# Assignment
Retype the lines from the first one in the records down to the line containing "non-adjacent pairs left: the", counting both, and leave out any pictures.

# Records
*-*-*
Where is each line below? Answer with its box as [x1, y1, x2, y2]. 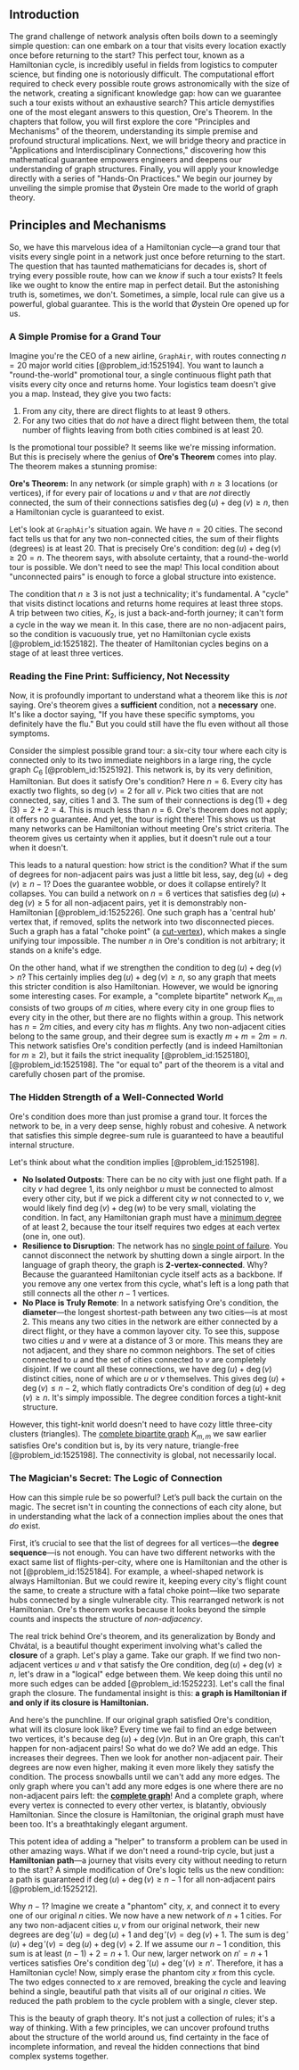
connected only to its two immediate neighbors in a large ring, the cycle [9, 755, 271, 766]
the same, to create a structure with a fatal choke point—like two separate [9, 1586, 280, 1595]
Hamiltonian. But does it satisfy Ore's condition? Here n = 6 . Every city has [9, 775, 283, 786]
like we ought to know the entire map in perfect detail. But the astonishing [9, 279, 279, 290]
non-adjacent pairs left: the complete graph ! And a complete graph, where [9, 1791, 284, 1801]
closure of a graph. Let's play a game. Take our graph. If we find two [9, 1650, 262, 1660]
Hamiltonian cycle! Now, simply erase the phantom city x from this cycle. [9, 1967, 276, 1977]
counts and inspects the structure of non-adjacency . [9, 1614, 203, 1624]
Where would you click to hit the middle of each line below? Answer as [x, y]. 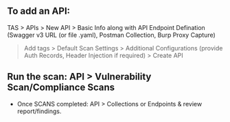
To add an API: [39, 11]
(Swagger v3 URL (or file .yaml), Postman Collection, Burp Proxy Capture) [112, 35]
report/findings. [39, 111]
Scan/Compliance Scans [61, 88]
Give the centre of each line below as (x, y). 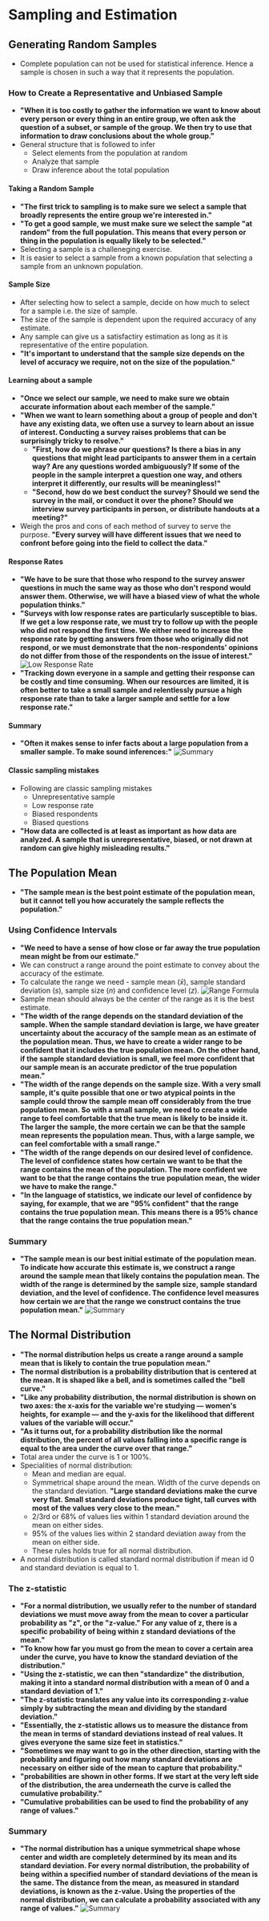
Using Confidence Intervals (63, 930)
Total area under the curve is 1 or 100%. (85, 1456)
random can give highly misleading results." (95, 847)
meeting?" (50, 517)
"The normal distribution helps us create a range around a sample (132, 1354)
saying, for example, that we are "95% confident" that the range (129, 1203)
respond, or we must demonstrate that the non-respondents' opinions (139, 648)
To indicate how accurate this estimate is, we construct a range (127, 1267)
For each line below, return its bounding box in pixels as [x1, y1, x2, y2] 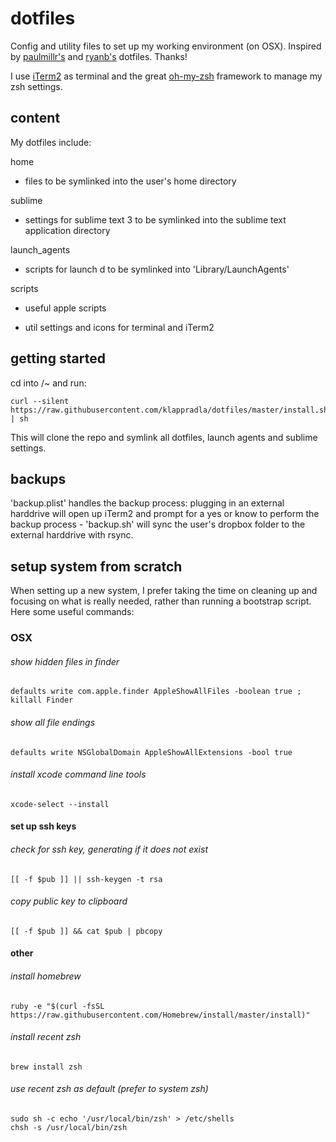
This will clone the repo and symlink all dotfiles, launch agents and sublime [10, 431, 318, 443]
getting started [10, 350, 106, 367]
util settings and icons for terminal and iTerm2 [24, 321, 215, 333]
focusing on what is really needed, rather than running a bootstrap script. [10, 595, 312, 607]
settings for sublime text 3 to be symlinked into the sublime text [24, 213, 287, 226]
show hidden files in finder [10, 655, 120, 667]
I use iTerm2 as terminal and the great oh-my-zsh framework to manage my [10, 70, 323, 82]
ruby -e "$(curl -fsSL [10, 1001, 105, 1011]
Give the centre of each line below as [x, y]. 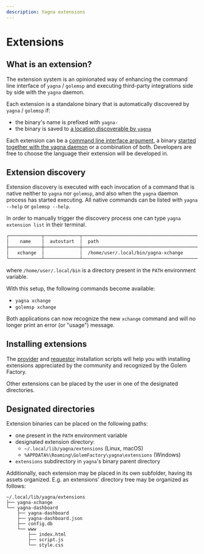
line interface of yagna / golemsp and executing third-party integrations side [100, 85]
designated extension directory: [55, 442]
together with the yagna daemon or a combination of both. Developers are [99, 147]
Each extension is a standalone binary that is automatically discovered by [98, 103]
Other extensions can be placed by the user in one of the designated [92, 384]
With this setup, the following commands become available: [81, 288]
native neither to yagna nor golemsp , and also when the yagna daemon [92, 194]
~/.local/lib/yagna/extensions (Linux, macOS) [84, 449]
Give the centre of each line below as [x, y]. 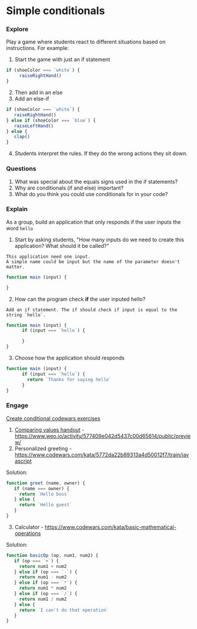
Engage [17, 405]
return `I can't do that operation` [64, 610]
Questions [21, 169]
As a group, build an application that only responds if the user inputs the [94, 222]
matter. [16, 267]
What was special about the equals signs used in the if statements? [96, 181]
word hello [20, 228]
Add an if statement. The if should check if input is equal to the [92, 310]
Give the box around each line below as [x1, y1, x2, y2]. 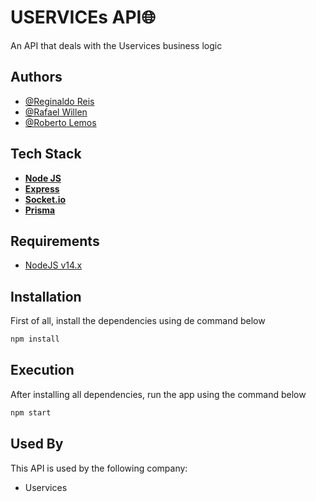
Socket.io [24, 193, 67, 205]
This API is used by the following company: [10, 462, 188, 474]
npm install [10, 334, 60, 345]
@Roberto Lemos [24, 116, 97, 128]
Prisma [24, 204, 56, 216]
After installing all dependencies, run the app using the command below [10, 388, 307, 400]
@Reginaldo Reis [24, 95, 95, 107]
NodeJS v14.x [24, 259, 83, 271]
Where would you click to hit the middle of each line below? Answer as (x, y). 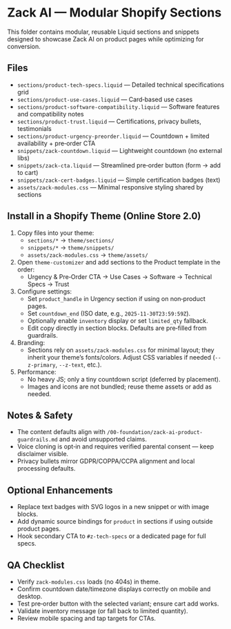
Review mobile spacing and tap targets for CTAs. (87, 618)
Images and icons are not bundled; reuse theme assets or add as (120, 386)
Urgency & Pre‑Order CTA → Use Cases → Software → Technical (120, 276)
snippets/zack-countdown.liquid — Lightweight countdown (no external (120, 150)
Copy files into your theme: (56, 233)
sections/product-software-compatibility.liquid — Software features (118, 106)
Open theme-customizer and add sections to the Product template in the (119, 262)
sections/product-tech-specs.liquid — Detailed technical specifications (121, 85)
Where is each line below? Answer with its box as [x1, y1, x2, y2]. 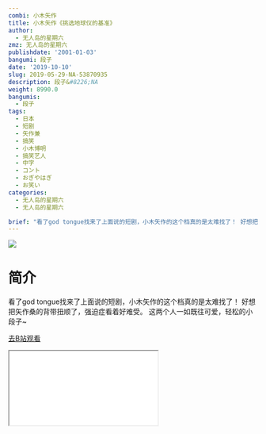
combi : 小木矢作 [8, 11, 57, 20]
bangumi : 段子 [8, 56, 53, 64]
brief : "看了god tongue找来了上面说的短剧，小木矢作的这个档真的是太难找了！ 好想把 [8, 217, 259, 226]
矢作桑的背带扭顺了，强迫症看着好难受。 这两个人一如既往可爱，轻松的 [14, 307, 246, 317]
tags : [8, 108, 26, 116]
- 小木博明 [15, 144, 47, 152]
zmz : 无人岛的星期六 [8, 41, 68, 49]
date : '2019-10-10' [8, 63, 73, 71]
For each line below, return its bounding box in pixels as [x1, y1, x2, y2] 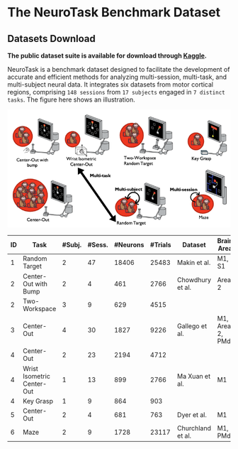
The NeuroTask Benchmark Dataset [7, 4, 221, 21]
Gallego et [176, 322, 208, 330]
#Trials [149, 240, 171, 249]
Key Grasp [23, 396, 53, 405]
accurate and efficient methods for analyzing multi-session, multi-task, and [7, 72, 227, 81]
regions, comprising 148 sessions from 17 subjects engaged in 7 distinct [7, 88, 225, 96]
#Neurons [114, 240, 144, 249]
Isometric [23, 372, 51, 380]
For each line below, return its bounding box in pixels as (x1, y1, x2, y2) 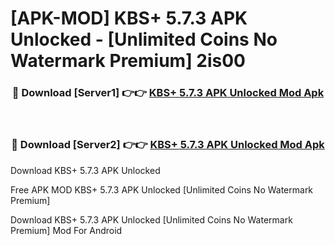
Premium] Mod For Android (10, 224, 123, 236)
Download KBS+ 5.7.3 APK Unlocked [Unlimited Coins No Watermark (10, 213, 293, 226)
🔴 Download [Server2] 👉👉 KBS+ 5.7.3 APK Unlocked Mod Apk (11, 138, 325, 152)
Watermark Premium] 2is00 (10, 50, 247, 72)
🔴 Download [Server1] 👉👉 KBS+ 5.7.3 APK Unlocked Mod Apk (11, 86, 325, 100)
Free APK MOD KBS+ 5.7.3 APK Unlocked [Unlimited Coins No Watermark (10, 183, 314, 196)
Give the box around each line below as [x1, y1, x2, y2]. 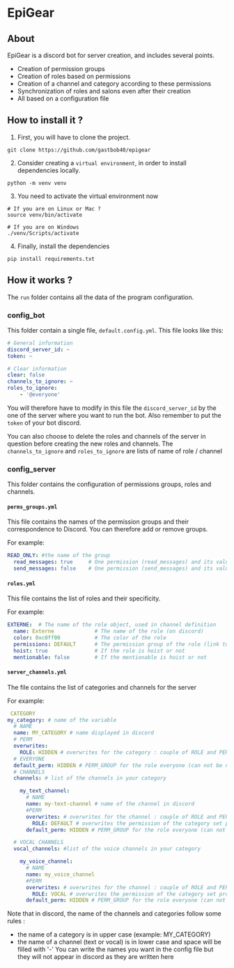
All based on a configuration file [17, 94, 109, 103]
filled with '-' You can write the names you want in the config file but [17, 945, 214, 953]
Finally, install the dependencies [17, 242, 110, 250]
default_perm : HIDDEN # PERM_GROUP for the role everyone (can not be [13, 762, 223, 769]
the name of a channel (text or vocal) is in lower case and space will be [17, 938, 221, 946]
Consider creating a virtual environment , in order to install [17, 158, 187, 167]
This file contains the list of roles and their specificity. [7, 594, 161, 603]
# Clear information [7, 365, 68, 372]
*-*-*
# Solution
Where is each line below? Answer with its box as [x1, y1, x2, y2]. 
connected only to its two immediate neighbors in a large ring, the cycle [9, 755, 271, 766]
the same, to create a structure with a fatal choke point—like two separate [9, 1586, 280, 1595]
Hamiltonian. But does it satisfy Ore's condition? Here n = 6 . Every city has [9, 775, 283, 786]
like we ought to know the entire map in perfect detail. But the astonishing [9, 279, 279, 290]
non-adjacent pairs left: the complete graph ! And a complete graph, where [9, 1791, 284, 1801]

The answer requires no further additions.